**Aim of the task**
Beginning with the line of the entries below that holds "is the moment" and ending with the line that holds "BASC and VINE.", transcribe each line exactly as written. Pictures stay out.

(Collected data entries)

○ ○ ○ ○ ○

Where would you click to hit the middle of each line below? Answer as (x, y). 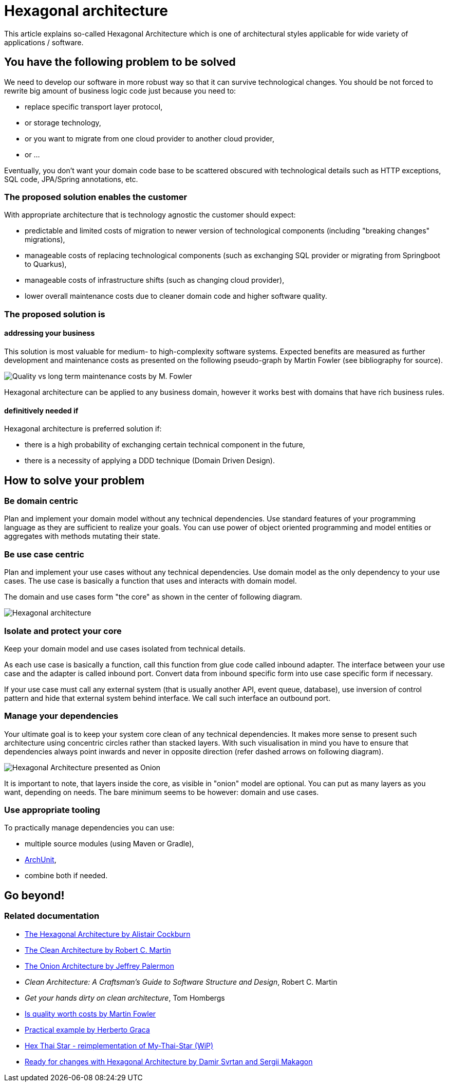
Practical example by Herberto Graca (87, 1029)
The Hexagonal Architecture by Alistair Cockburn (108, 934)
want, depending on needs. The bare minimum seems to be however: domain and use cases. (162, 792)
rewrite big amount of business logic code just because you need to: (120, 90)
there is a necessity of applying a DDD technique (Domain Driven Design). (150, 461)
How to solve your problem (74, 480)
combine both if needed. (66, 876)
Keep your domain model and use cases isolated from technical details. (125, 648)
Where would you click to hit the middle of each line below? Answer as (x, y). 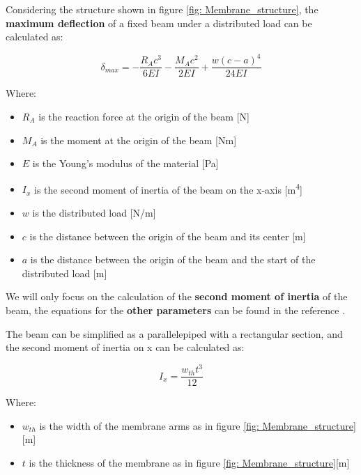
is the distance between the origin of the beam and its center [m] (168, 236)
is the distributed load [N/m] (94, 212)
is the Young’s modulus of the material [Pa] (125, 163)
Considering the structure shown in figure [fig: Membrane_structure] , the (162, 9)
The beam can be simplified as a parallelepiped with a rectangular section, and (174, 333)
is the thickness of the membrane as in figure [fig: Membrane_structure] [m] (189, 463)
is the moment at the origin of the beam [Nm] (139, 140)
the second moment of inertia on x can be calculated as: (125, 347)
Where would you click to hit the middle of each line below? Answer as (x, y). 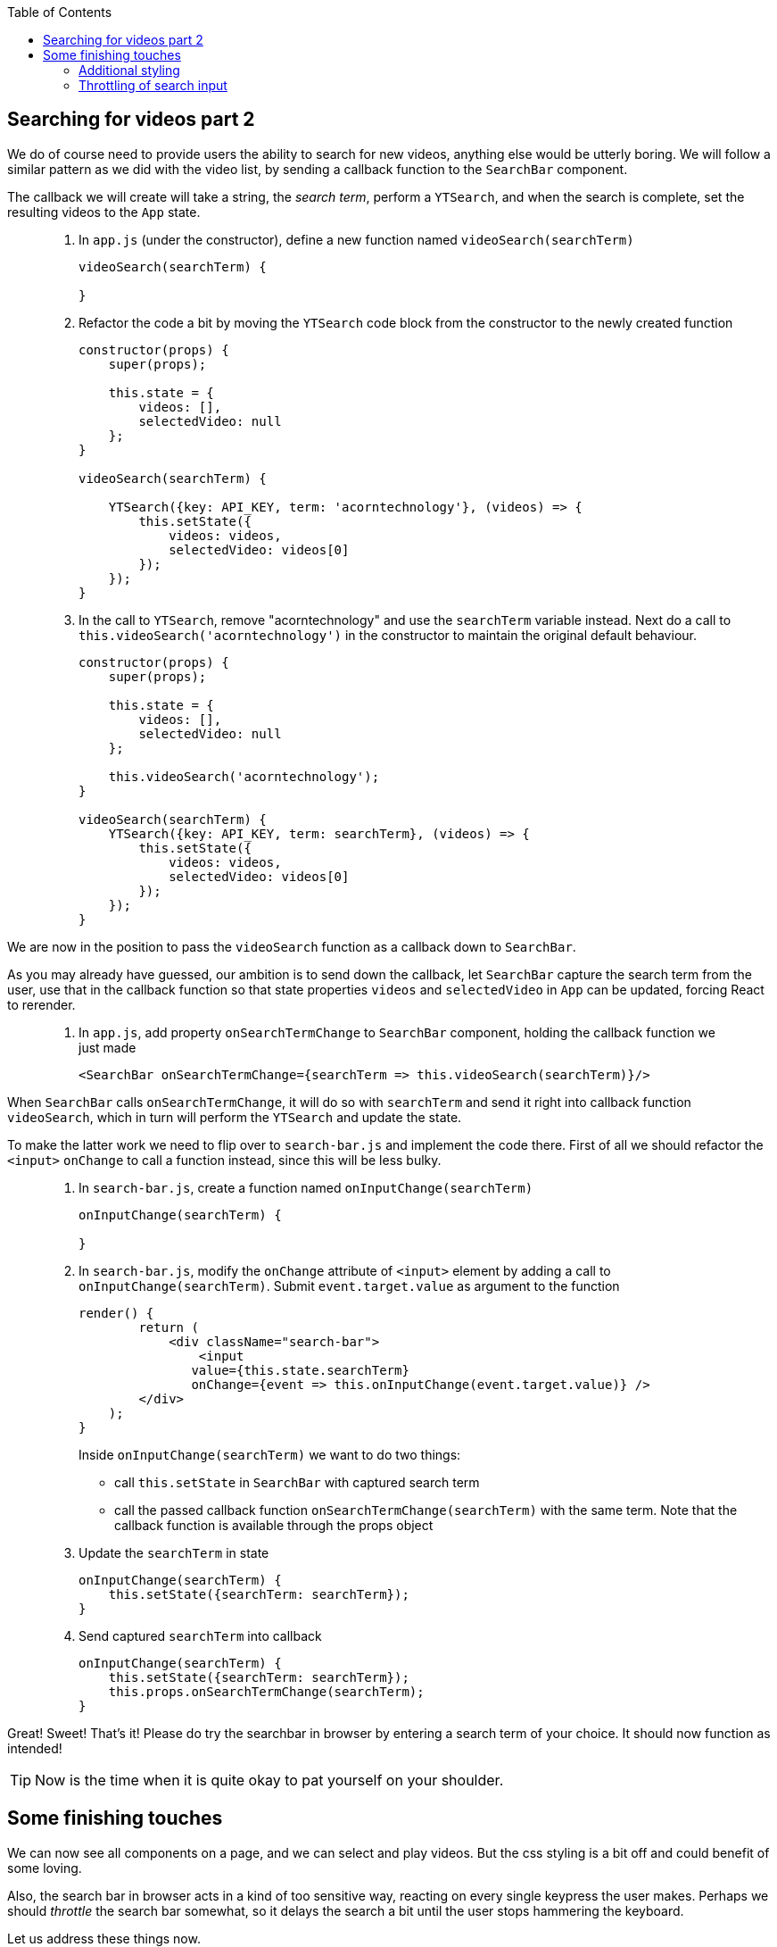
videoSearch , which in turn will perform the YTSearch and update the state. (235, 1117)
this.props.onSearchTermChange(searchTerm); (266, 1691)
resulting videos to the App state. (104, 212)
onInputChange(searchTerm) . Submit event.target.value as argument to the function (349, 1286)
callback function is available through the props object (274, 1525)
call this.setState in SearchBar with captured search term (297, 1482)
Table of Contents (60, 12)
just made (107, 1047)
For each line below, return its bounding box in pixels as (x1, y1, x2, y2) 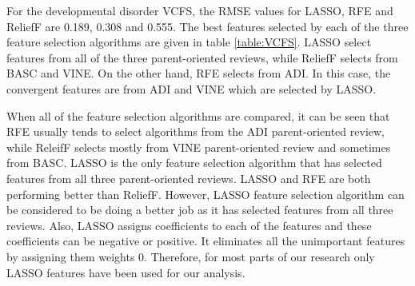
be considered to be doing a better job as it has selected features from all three (6, 201, 393, 218)
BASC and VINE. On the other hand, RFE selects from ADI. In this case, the (6, 65, 391, 81)
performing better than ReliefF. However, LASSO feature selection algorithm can (6, 185, 405, 202)
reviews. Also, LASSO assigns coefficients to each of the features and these (6, 216, 372, 233)
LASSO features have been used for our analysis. (6, 264, 245, 280)
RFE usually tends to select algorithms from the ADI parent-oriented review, (6, 123, 385, 140)
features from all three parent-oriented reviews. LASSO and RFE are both (6, 169, 371, 186)
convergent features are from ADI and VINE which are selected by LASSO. (6, 80, 377, 97)
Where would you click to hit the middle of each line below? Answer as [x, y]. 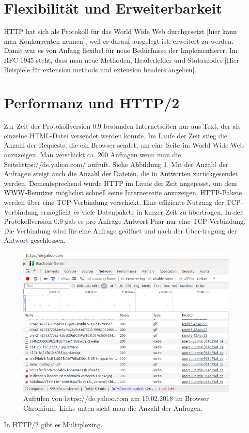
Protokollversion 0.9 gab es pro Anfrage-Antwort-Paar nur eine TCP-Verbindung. [125, 221]
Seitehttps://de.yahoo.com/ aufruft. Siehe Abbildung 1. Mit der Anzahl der [116, 164]
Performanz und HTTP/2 [92, 103]
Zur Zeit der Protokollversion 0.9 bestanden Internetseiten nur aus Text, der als [122, 126]
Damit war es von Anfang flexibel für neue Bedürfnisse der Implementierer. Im [121, 50]
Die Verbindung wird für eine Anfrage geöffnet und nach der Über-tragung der [121, 230]
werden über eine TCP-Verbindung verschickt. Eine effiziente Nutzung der [114, 202]
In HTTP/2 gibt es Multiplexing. [53, 424]
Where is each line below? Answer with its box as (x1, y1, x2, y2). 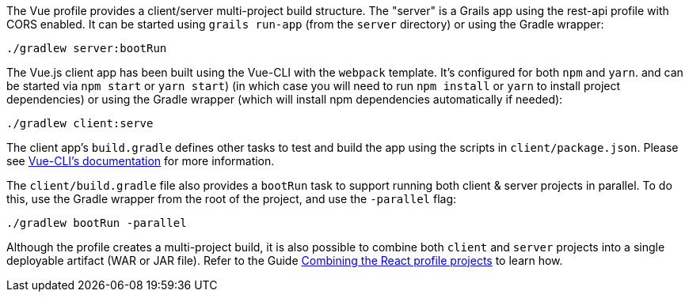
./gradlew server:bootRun (6, 42, 167, 55)
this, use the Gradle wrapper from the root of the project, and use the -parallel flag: (6, 192, 457, 206)
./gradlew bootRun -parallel (6, 217, 187, 229)
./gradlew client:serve (6, 117, 154, 130)
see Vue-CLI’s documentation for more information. (6, 154, 275, 168)
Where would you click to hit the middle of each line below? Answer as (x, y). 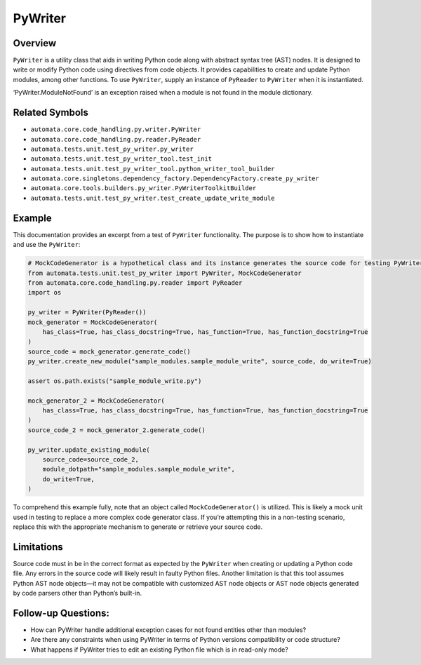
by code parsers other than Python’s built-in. (78, 593)
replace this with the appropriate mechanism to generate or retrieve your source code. (138, 527)
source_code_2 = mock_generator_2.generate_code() (117, 430)
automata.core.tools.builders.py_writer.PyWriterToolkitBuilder (143, 188)
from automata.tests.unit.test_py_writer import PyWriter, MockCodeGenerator (165, 273)
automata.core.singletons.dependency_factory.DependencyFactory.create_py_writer (175, 179)
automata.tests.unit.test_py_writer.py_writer (112, 149)
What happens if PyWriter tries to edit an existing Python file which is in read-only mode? (160, 650)
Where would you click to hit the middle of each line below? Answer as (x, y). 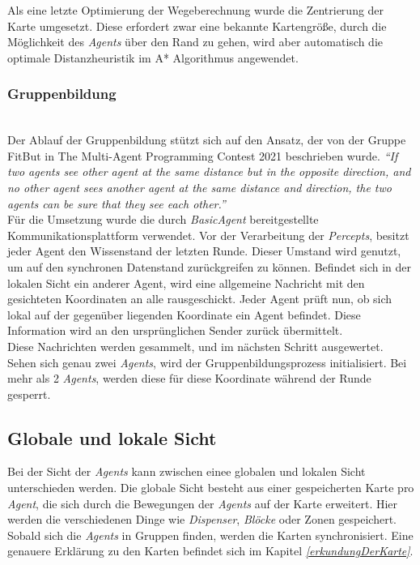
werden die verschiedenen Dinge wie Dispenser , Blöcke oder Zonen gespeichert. (202, 519)
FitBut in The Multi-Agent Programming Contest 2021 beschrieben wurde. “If (203, 155)
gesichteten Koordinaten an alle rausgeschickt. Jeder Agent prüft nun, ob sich (200, 299)
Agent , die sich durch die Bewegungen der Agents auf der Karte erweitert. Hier (203, 503)
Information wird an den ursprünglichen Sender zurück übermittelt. (175, 330)
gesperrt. (29, 394)
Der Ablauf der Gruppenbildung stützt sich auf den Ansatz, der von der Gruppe (207, 140)
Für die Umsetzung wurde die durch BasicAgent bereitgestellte (163, 219)
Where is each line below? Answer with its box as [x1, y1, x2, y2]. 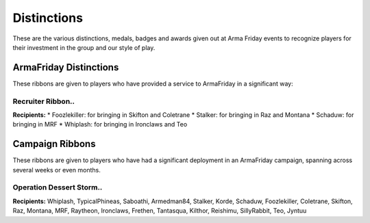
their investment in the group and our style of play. [12, 43, 156, 51]
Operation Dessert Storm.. [12, 183, 103, 192]
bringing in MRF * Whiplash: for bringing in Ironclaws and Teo [12, 120, 188, 129]
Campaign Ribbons [12, 138, 96, 150]
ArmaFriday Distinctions [12, 62, 119, 73]
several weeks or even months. [12, 166, 101, 174]
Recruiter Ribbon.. [12, 96, 75, 106]

○ ○ ○ ○ ○

**Exercise answer**
is the moment at the origin of the beam [Nm] (139, 140)
the second moment of inertia on x can be calculated as: (125, 347)
Where would you click to hit the middle of each line below? Answer as (x, y). 
videoSearch , which in turn will perform the YTSearch and update the state. (235, 1117)
this.props.onSearchTermChange(searchTerm); (266, 1691)
resulting videos to the App state. (104, 212)
onInputChange(searchTerm) . Submit event.target.value as argument to the function (349, 1286)
callback function is available through the props object (274, 1525)
call this.setState in SearchBar with captured search term (297, 1482)
Table of Contents (60, 12)
just made (107, 1047)
For each line below, return its bounding box in pixels as (x1, y1, x2, y2) 
be considered to be doing a better job as it has selected features from all three (6, 201, 393, 218)
BASC and VINE. On the other hand, RFE selects from ADI. In this case, the (6, 65, 391, 81)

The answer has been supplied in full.